# EXERCISE PROMPT
Say how many lines of the data below have the word "síntomas" in them. Add nothing else.

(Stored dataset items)
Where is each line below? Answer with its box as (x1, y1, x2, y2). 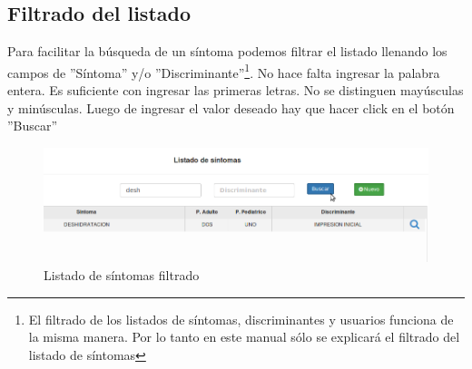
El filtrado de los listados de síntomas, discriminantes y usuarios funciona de (28, 309, 454, 328)
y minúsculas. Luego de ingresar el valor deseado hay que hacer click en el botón (7, 98, 455, 117)
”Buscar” (7, 116, 58, 135)
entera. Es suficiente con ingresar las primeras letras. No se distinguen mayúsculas (7, 81, 464, 100)
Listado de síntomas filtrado (44, 266, 200, 285)
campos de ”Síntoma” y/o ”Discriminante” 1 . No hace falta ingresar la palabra (7, 60, 440, 82)
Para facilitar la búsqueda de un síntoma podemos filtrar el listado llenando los (7, 42, 447, 61)
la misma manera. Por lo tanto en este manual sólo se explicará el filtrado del (28, 327, 460, 346)

# RESULT OF THE TASK
2